A lot of details still to work out. I probably should have said vorbis-flac, as we need a lossless format.

  • I see no problem in clipping stored float values that are outside the range -2..+2 and losing precision on very faint sounds and so using 32 bit ints would be OK, though I hadn't actually considered this concern.
  • There could be value in internal pipelines using ints. If writing by hand I'd prefer to use floats throughout so that I write less code. If using a code generator, then getting it to write multiple versions of code and conversion code, could make sense.
  • A single-file system shouldn't actually cause any more thrashing or blocking than the current system where multiple files live on the same disk.
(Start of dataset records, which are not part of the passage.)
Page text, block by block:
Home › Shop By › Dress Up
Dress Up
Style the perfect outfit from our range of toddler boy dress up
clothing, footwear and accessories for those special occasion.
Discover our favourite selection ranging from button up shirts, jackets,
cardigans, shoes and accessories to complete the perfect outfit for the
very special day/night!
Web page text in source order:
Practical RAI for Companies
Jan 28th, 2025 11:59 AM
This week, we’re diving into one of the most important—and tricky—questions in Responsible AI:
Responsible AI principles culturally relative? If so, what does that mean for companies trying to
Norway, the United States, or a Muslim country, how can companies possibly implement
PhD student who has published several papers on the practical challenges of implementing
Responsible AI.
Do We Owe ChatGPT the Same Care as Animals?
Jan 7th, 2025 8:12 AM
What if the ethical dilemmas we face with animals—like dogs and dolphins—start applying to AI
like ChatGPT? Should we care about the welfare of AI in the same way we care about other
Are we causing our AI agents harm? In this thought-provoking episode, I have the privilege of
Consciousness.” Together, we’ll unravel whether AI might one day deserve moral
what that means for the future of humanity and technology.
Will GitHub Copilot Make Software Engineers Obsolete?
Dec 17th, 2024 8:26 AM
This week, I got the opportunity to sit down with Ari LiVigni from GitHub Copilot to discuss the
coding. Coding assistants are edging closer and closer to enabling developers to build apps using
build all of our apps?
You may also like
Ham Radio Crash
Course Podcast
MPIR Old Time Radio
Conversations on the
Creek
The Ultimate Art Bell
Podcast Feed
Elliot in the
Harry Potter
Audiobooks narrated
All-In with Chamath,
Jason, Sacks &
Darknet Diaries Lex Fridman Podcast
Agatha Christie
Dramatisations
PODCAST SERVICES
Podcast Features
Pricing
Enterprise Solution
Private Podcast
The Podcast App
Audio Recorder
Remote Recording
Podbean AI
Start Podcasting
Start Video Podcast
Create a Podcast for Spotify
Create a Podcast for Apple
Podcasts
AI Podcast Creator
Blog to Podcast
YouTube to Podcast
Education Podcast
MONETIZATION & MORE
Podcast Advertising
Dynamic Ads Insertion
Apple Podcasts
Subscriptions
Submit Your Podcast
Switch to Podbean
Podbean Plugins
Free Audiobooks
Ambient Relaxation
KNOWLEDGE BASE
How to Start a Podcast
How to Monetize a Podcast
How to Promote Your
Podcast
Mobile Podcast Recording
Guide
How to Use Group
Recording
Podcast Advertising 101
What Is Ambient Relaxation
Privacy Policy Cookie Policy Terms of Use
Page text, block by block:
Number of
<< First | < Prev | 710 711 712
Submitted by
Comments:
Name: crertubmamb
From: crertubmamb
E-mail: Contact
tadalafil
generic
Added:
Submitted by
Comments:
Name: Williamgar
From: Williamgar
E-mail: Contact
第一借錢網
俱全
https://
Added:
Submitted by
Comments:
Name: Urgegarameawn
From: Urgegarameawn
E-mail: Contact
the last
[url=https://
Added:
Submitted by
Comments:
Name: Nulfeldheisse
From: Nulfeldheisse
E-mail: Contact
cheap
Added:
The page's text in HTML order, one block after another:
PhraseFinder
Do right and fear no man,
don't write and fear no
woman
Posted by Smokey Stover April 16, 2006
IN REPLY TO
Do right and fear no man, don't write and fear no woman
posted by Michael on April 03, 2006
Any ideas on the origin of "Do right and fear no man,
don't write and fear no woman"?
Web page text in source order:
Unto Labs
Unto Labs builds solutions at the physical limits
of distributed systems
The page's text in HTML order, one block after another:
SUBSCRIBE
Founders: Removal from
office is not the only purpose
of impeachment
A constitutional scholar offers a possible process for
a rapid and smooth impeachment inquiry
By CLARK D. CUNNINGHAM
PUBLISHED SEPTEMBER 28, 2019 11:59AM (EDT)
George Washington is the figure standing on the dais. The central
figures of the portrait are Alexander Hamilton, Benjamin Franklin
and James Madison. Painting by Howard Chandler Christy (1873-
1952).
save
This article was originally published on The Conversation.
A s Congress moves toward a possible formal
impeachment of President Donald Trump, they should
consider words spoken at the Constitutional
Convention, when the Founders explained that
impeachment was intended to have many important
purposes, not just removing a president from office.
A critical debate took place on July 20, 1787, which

An in-situ, rather than copy-based defragmentation could be rather slow and inefficient, so I am inclined to go for copy based as the only way to start with. I don't know what you mean by a rolling file system.
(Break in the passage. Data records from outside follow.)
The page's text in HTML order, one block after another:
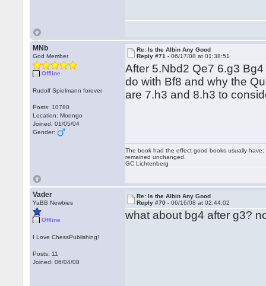
MNb
God Member
Offline
Rudolf Spielmann forever
Posts: 10780
Location: Moengo
Joined: 01/05/04
Gender:
Re: Is the Albin Any Good
Reply #71 -06/17/08 at 01:38:51
After 5.Nbd2 Qe7 6.g3
do with Bf8 and why the
are 7.h3 and 8.h3 to
The book had the effect good books usually
remained unchanged.
GC Lichtenberg
Vader
YaBB Newbies
Offline
I Love ChessPublishing!
Posts: 11
Joined: 06/04/08
Re: Is the Albin Any Good
Reply #70 -06/16/08 at 02:44:02
what about bg4 after g3?
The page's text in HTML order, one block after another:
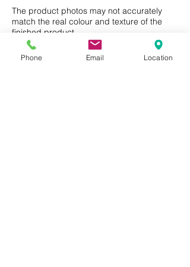
Residential or Commercial use.
The product photos may not accurately
match the real colour and texture of the
finished product.
Phone Email Location
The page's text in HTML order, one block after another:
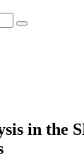
in the
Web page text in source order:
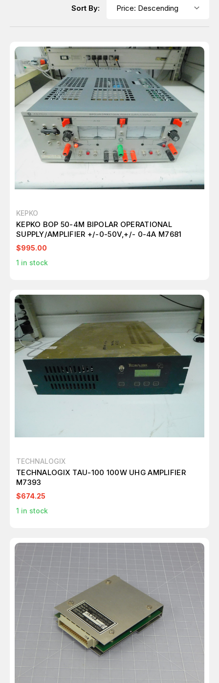
Sort By:
KEPKO
KEPKO BOP 50-4M BIPOLAR OPERATIONAL
SUPPLY/AMPLIFIER +/-0-50V,+/- 0-4A M7681
$995.00
1 in stock
TECHNALOGIX
TECHNALOGIX TAU-100 100W UHG AMPLIFIER
M7393
$674.25
1 in stock
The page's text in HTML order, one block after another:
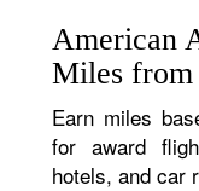
American
Miles from
Earn miles
for award
hotels, and car
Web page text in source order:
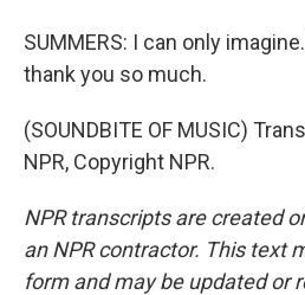
SUMMERS: I can only
thank you so much.
(SOUNDBITE OF MUSIC)
NPR, Copyright NPR.
NPR transcripts are created
an NPR contractor. This text
form and may be updated or
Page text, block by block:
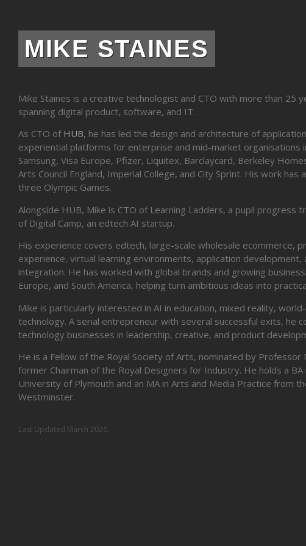
MIKE STAINES
Mike Staines is a creative technologist and CTO with more than 25
spanning digital product, software, and IT.
As CTO of HUB, he has led the design and architecture of
experiential platforms for enterprise and mid-market organisations
Samsung, Visa Europe, Pfizer, Liquitex, Barclaycard, Berkeley
Arts Council England, Imperial College, and City Sprint. His work
three Olympic Games.
Alongside HUB, Mike is CTO of Learning Ladders, a pupil progress
of Digital Camp, an edtech AI startup.
His experience covers edtech, large-scale wholesale ecommerce,
experience, virtual learning environments, application
integration. He has worked with global brands and growing
Europe, and South America, helping turn ambitious ideas into
Mike is particularly interested in AI in education, mixed reality,
technology. A serial entrepreneur with several successful exits, he
technology businesses in leadership, creative, and product
He is a Fellow of the Royal Society of Arts, nominated by Professor
former Chairman of the Royal Designers for Industry. He holds a
University of Plymouth and an MA in Arts and Media Practice from
Westminster.
Last Updated March 2026.
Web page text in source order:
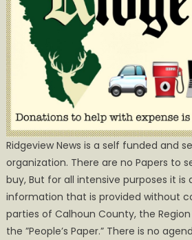
Ridgeview News is a self funded and
organization. There are no Papers to
buy, But for all intensive purposes it is
information that is provided without
parties of Calhoun County, the
the ”People’s Paper.” There is no
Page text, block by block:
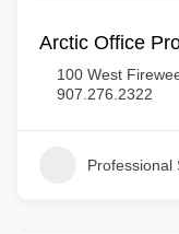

  • I have not been thinking beyond 32 bits, which gives us 27 hours of recording at 44.1KHz, and taking 32Gb of storage.

Gale 21Nov14:

  • It strikes me that another necessity is a sanity check when Audacity saves the new unitary file, so that the blocks can be reopened in the correct order and can be reopened at all. Where is the Timeline information for the blocks stored - in the metadata of the file? Is the garbage collection certain to ensure sanity of its own accord?
  • (James) the writing scheme is incremental, so the file is always valid (though possibly not up to date) after writing each complete block. As an example, the file could 'think' it had three holes. We write blocks of audio data into those three holes. It still thinks it has three holes until the metadata is updated too. How much work you lose in a crash is down to how often you update the metadata. The garbage collection is incremental too, so the file is valid all the time, though as I said, it is enough and easier/faster to create a new untangled file rather than defragment in situ. If the existing metadata formats are very cumbersome to work with, I may instead fake it with metadata in the actual audio data. You would then hear a little bit of noise at occasional intervals IF you play in another program without having defragmented in Audacity first. Your audio will sound bad anyway, due to the rearrangement of blocks and unused data. Code can and should have checks to prevent errors such as trying to write -1 blocks and things like that. I am not inclined to open the file again immediately after writing it to check it, except in a test suite.